24 Jan 2016

Teaching our kids how fortunate they are

Becky in toy heaven on her birthday. 

Becky’s toys are her world. She loves them, plays with them all the time, looks after them well, and her wishlist of new toys she would like is endless. Every day she asks us whether we can buy her some new item she has set her heart on, and she’s already planned her wishlist for her next birthday and Christmas 2016 (both of which are 11 months away, just for the record!).

And that’s fine. It’s the prerogative of kids to have no other worries than toys and games and laughter and fun. I’m glad and grateful that we are in the position that that’s the case, and that she doesn’t have to worry about anything else.

But therein lies the crux of the matter. For as much as I want Becky and Alex to be happy and not want for anything, I also want them to grow up with a sense of how fortunate they are. That there are many many other kids, families and people generally out there, who haven’t got any toys. Who haven’t even got the bare minimum. Especially in current times, where pictures of perpetual suffering, poverty and misery are landing on our TV and media screens day in, day out.

It’s not about burdening Becky with the woes of the world. She’s too young for that, and she’ll learn about those soon enough, unfortunately.

But it’s about balance and perspective, I suppose. Providing Becky with as many things on her wishlist as we deem appropriate, making her happy and giving her a good life without worries – like all parents want for their kids – but also instilling in her a sense of values and appreciation, and not entitlement to everything and anything. For us, it’s about a measured approach.
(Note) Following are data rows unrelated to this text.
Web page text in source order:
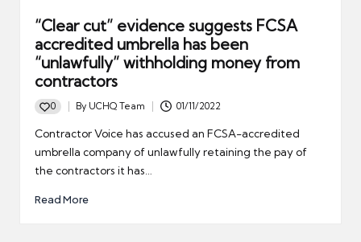
“Clear cut” evidence suggests FCSA
accredited umbrella has been
“unlawfully” withholding money from
contractors
0
Posted
by
By UCHQ Team 01/11/2022
Contractor Voice has accused an FCSA-accredited
umbrella company of unlawfully retaining the pay of
the contractors it has…
Read More
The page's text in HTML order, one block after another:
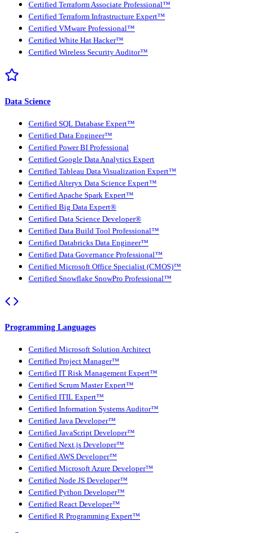
Certified Terraform Associate Professional™
Certified Terraform Infrastructure Expert™
Certified VMware Professional™
Certified White Hat Hacker™
Certified Wireless Security Auditor™
Data Science
Certified SQL Database Expert™
Certified Data Engineer™
Certified Power BI Professional
Certified Google Data Analytics Expert
Certified Tableau Data Visualization Expert™
Certified Alteryx Data Science Expert™
Certified Apache Spark Expert™
Certified Big Data Expert®
Certified Data Science Developer®
Certified Data Build Tool Professional™
Certified Databricks Data Engineer™
Certified Data Governance Professional™
Certified Microsoft Office Specialist (CMOS)™
Certified Snowflake SnowPro Professional™
Programming Languages
Certified Microsoft Solution Architect
Certified Project Manager™
Certified IT Risk Management Expert™
Certified Scrum Master Expert™
Certified ITIL Expert™
Certified Information Systems Auditor™
Certified Java Developer™
Certified JavaScript Developer™
Certified Next.js Developer™
Certified AWS Developer™
Certified Microsoft Azure Developer™
Certified Node JS Developer™
Certified Python Developer™
Certified React Developer™
Certified R Programming Expert™
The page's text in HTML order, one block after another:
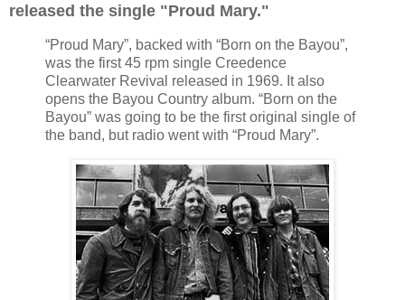
released the single "Proud Mary."
“Proud Mary”, backed with “Born on the Bayou”,
was the first 45 rpm single Creedence
Clearwater Revival released in 1969. It also
opens the Bayou Country album. “Born on the
Bayou” was going to be the first original single of
the band, but radio went with “Proud Mary”.
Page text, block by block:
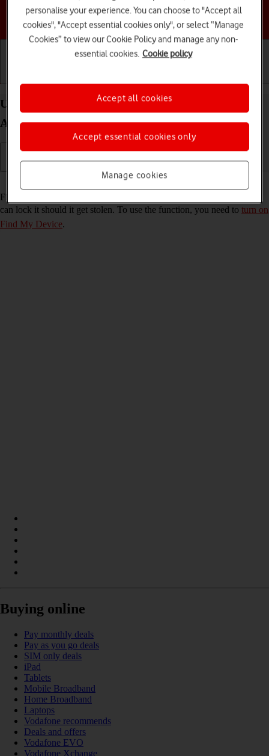
Choose a help topic
Use Find My Device on your Google Pixel 7 Pro
Android 13
Read help info
Find My Device enables you to find your phone if you lose it or you
can lock it should it get stolen. To use the function, you need to turn on
Find My Device.
Buying online
Pay monthly deals
Pay as you go deals
SIM only deals
iPad
Tablets
Mobile Broadband
Home Broadband
Laptops
Vodafone recommends
Deals and offers
Vodafone EVO
Vodafone Xchange
personalise your experience. You can choose to "Accept all
cookies", "Accept essential cookies only", or select “Manage
Cookies” to view our Cookie Policy and manage any non-
essential cookies. Cookie policy
Manage cookies
Accept essential cookies only
Accept all cookies
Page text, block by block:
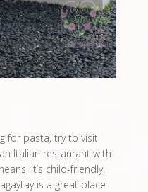
for pasta, try to visit
an Italian restaurant with
it’s child-friendly.
is a great place
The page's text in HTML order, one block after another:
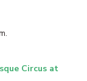
Circus at
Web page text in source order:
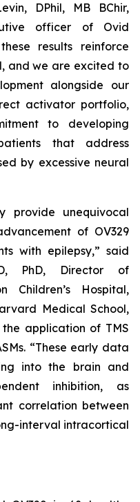
DPhil, MB BChir,
officer of Ovid
results reinforce
and we are excited to
alongside our
activator portfolio,
to developing
that address
by excessive neural
provide unequivocal
of OV329
with epilepsy,” said
PhD, Director of
Children’s Hospital,
Medical School,
application of TMS
“These early data
into the brain and
inhibition, as
correlation between
interval intracortical
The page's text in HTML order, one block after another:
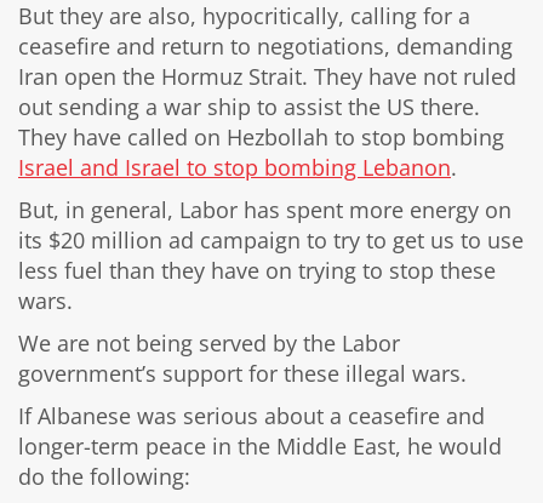
But they are also, hypocritically, calling for a
ceasefire and return to negotiations, demanding
Iran open the Hormuz Strait. They have not ruled
out sending a war ship to assist the US there.
They have called on Hezbollah to stop bombing
Israel and Israel to stop bombing Lebanon.
But, in general, Labor has spent more energy on
its $20 million ad campaign to try to get us to use
less fuel than they have on trying to stop these
wars.
We are not being served by the Labor
government’s support for these illegal wars.
If Albanese was serious about a ceasefire and
longer-term peace in the Middle East, he would
do the following:
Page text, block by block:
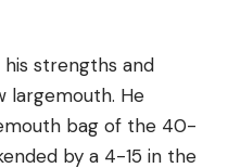
his strengths and
largemouth. He
bag of the 40-
by a 4-15 in the
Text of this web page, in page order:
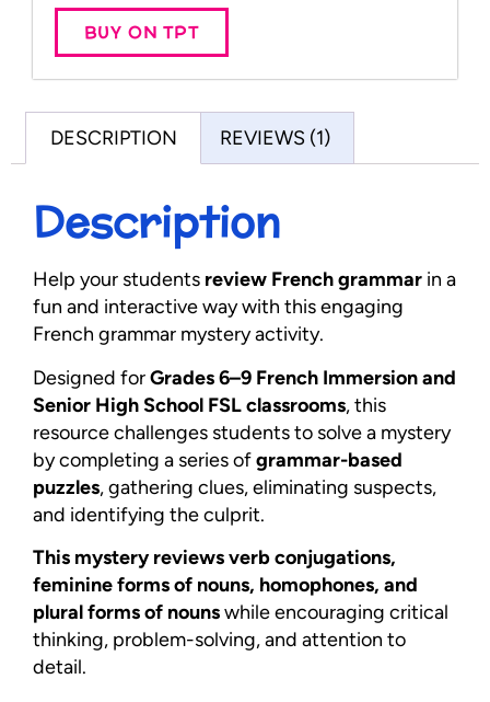
BUY ON TPT
DESCRIPTION REVIEWS (1)
Description
Help your students review French grammar in a
fun and interactive way with this engaging
French grammar mystery activity.
Designed forGrades 6–9 French Immersion and
Senior High School FSL classrooms, this
resource challenges students to solve a mystery
by completing a series ofgrammar-based
puzzles, gathering clues, eliminating suspects,
and identifying the culprit.
This mystery reviews verb conjugations,
feminine forms of nouns, homophones, and
plural forms of nounswhile encouraging critical
thinking, problem-solving, and attention to
detail.
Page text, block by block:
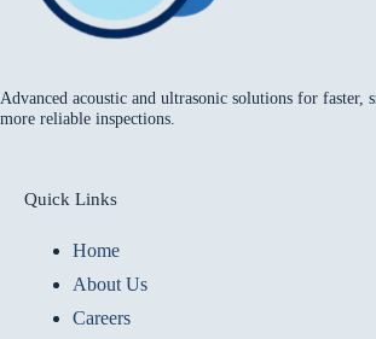
Advanced acoustic and ultrasonic solutions for faster,
more reliable inspections.
Quick Links
Home
About Us
Careers
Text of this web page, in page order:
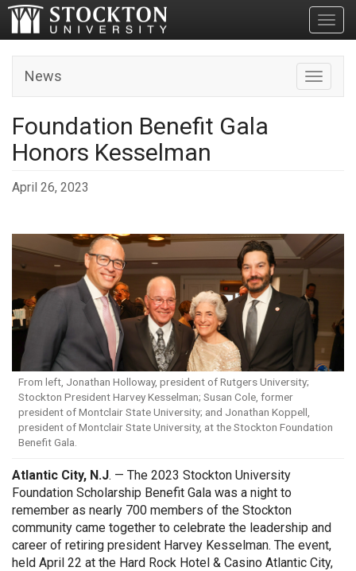
Toggle
News
Foundation Benefit Gala
Honors Kesselman
April 26, 2023
From left, Jonathan Holloway, president of Rutgers University;
Stockton President Harvey Kesselman; Susan Cole, former
president of Montclair State University; and Jonathan Koppell,
president of Montclair State University, at the Stockton Foundation
Benefit Gala.
Atlantic City, N.J. — The 2023 Stockton University
Foundation Scholarship Benefit Gala was a night to
remember as nearly 700 members of the Stockton
community came together to celebrate the leadership and
career of retiring president Harvey Kesselman. The event,
held April 22 at the Hard Rock Hotel & Casino Atlantic City,
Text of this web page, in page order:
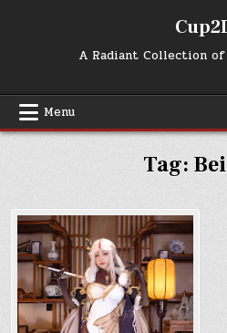
A Radiant Collection of
Menu
Tag:
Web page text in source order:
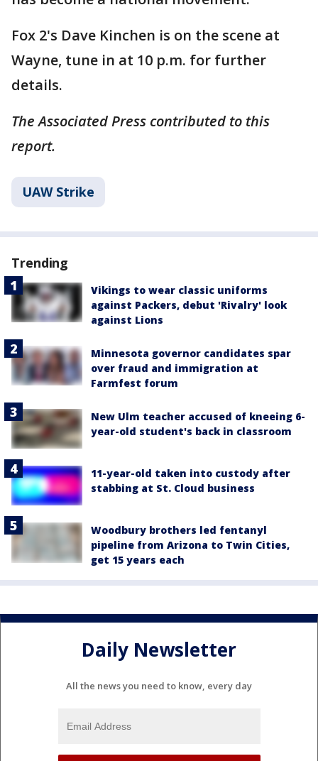
Fox 2's Dave Kinchen is on the scene at
Wayne, tune in at 10 p.m. for further
details.
The Associated Press contributed to this
report.
UAW Strike
Trending
Vikings to wear classic uniforms
against Packers, debut 'Rivalry' look
against Lions
Minnesota governor candidates spar
over fraud and immigration at
Farmfest forum
New Ulm teacher accused of kneeing 6-
year-old student's back in classroom
11-year-old taken into custody after
stabbing at St. Cloud business
Woodbury brothers led fentanyl
pipeline from Arizona to Twin Cities,
get 15 years each
Daily Newsletter
All the news you need to know, every day
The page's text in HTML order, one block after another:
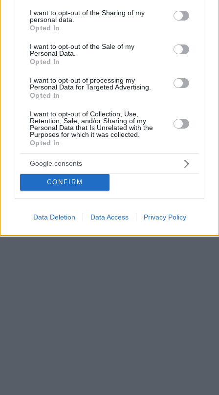
not limited to your visit or usage behaviour. You may click to
grant or deny consent to Google and its third-party tags to
use your data for below specified purposes in below Google
consent section.
I want to opt-out of the Sharing of my
personal data.
Opted In
I want to opt-out of the Sale of my
Personal Data.
Opted In
I want to opt-out of processing my
Personal Data for Targeted Advertising.
Opted In
I want to opt-out of Collection, Use,
Retention, Sale, and/or Sharing of my
Personal Data that Is Unrelated with the
Purposes for which it was collected.
Opted In
Google consents
CONFIRM
Data Deletion Data Access Privacy Policy
Ινδία: Πάνω από 45.000 κρούσματα «μαύρου μύκητα»
μεταξύ ασθενών με κορωνοϊό
Ο μαύρος μύκητας είναι μία μυκητιασική λοίμωξη
θανατηφόρα κατά 50% - Εξαπλώνεται στην Ινδία μετά
την ανάρρωση των ασθενών με Covid-19 - Πού
αποδίδουν οι ειδικοί το φαινόμενο
21.07.2021, 19:37
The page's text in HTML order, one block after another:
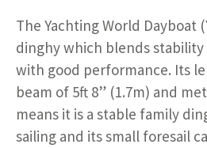
The Yachting World Dayboat
dinghy which blends
with good performance. Its
beam of 5ft 8” (1.7m) and
means it is a stable family
sailing and its small foresail
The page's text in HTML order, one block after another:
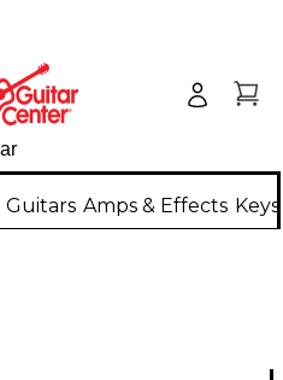
Guitars Amps & Effects
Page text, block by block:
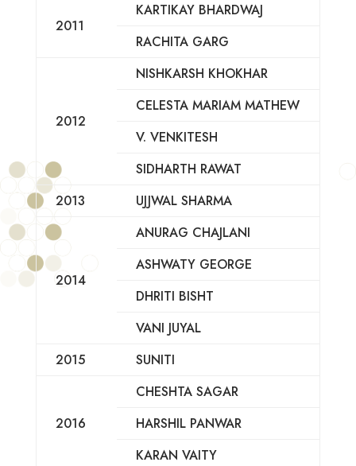
2011
KARTIKAY BHARDWAJ
RACHITA GARG
2012
NISHKARSH KHOKHAR
CELESTA MARIAM MATHEW
V. VENKITESH
SIDHARTH RAWAT
2013
UJJWAL SHARMA
2014
ANURAG CHAJLANI
ASHWATY GEORGE
DHRITI BISHT
VANI JUYAL
2015
SUNITI
2016
CHESHTA SAGAR
HARSHIL PANWAR
KARAN VAITY
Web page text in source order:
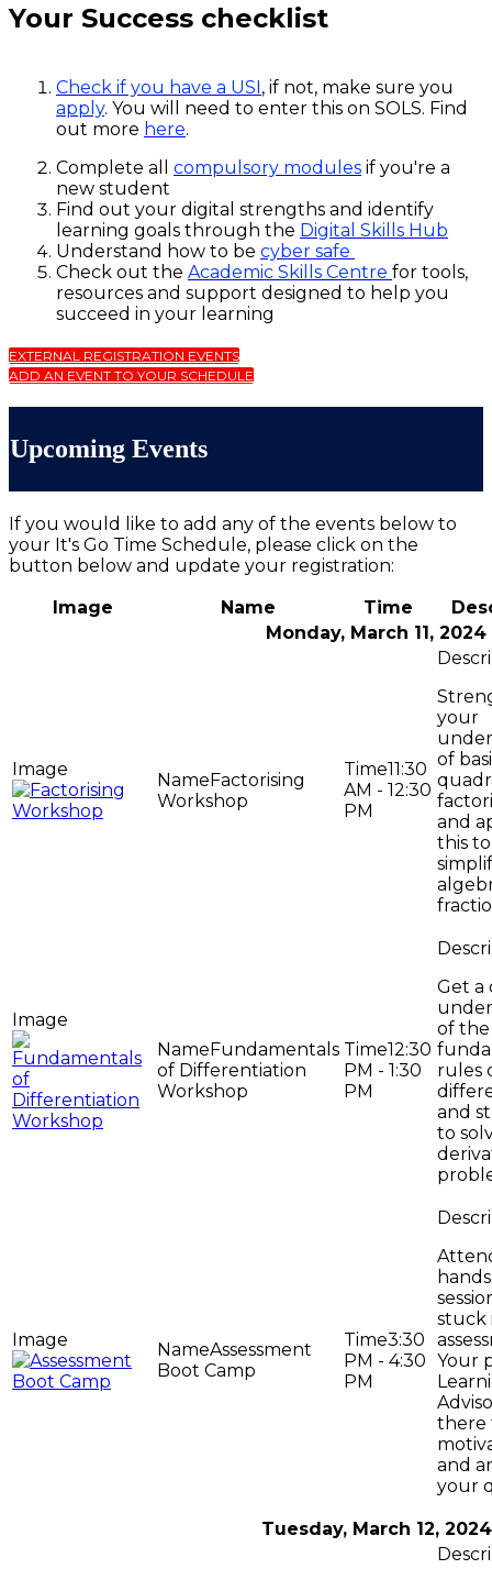
Your Success checklist
Check if you have a USI, if not, make sure you
apply. You will need to enter this on SOLS. Find
out more here.
Complete all compulsory modules if you're a
new student
Find out your digital strengths and identify
learning goals through the Digital Skills Hub
Understand how to be cyber safe
Check out the Academic Skills Centre for tools,
resources and support designed to help you
succeed in your learning
EXTERNAL REGISTRATION EVENTS
ADD AN EVENT TO YOUR SCHEDULE
Upcoming Events
If you would like to add any of the events below to
your It's Go Time Schedule, please click on the
button below and update your registration:
Image
Name Time
Monday, March 11, 2024
Factorising
Workshop
11:30
AM - 12:30
PM
your
of
and
this to
Fundamentals
of Differentiation
Workshop
12:30
PM - 1:30
PM
Get a
of the
rules
and
to
Assessment
Boot Camp
3:30
PM - 4:30
PM
stuck
Your
there
and
your
Tuesday, March 12, 2024
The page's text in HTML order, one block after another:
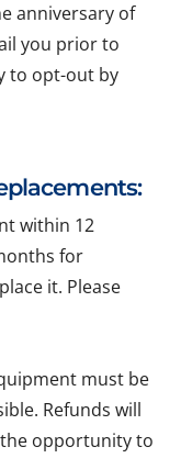
anniversary of
you prior to
to opt-out by
within 12
for
it. Please
must be
Refunds will
opportunity to
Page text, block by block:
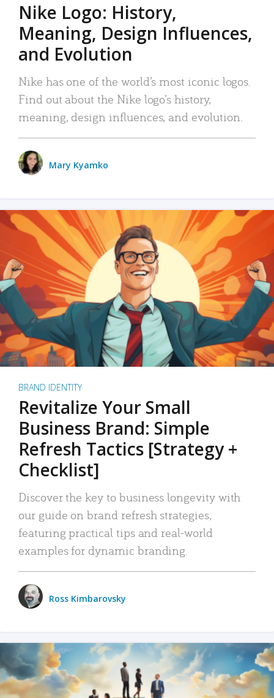
Nike Logo: History,
Meaning, Design Influences,
and Evolution
Nike has one of the world’s most iconic logos.
Find out about the Nike logo’s history,
meaning, design influences, and evolution.
Mary Kyamko
BRAND IDENTITY
Revitalize Your Small
Business Brand: Simple
Refresh Tactics [Strategy +
Checklist]
Discover the key to business longevity with
our guide on brand refresh strategies,
featuring practical tips and real-world
examples for dynamic branding.
Ross Kimbarovsky

So lately, when Becky has been obsessing about what she wants next, and who of her friends has what, and that she “needs” this and that, we have been explaining to her that she just had lots of presents for Christmas and her birthday, and that she might have to wait a little until she gets her next lot. That she is very lucky indeed to have so many toys and that it’s not about how many toys she has and what she owns, but what counts is that she is a nice, kind, funny and lovely person all-round. Of course it all goes a bit over her head, but I do believe that if we keep explaining it to her, she will take it in eventually. 

To make her understand this a bit more, we have started to point out the odd situation and things that might make the fact the she is very lucky graspable. John read a book about children of the world with her, which explained the backgrounds, cultures, religions and economic environments of various countries and peoples in the world.

We explain to her that we are fortunate as a family and that therefore we sometimes share with those who are less fortunate, like giving to charity, giving away old clothes or unused things, or even toys that neither Becky or Alex use any longer.

The other day we walked through town to run some errands, and as it was past lunch time, we were hungry and passing a McDonalds, so we decided to pop in and get a kids meal and a couple of bits as a treat. Outside was a young chap, barely out of his teens, on the floor, clothed in dirty rags and clearly homeless. It really tugged at my heart strings. There was something about this guy being so young and looking so vulnerable that really got me. So we bought an extra meal, and together with Becky we gave this to the guy, who was so chuffed and tucked straight in. He looked so happy and appreciative, which almost made me well up (I know, I’m an emotional wreck!). It was just a small gesture, nothing special, nothing clever, nothing that put us out in any way, but it hopefully taught Becky the importance of sharing and made the concept that there are people out there who haven’t got anything a bit more graspable.

Like I said, it’s not about burdening Becky with the miseries of the world, but about teaching her values, ideals and morals that will hopefully shape her character and the person she will one day grow up to be. 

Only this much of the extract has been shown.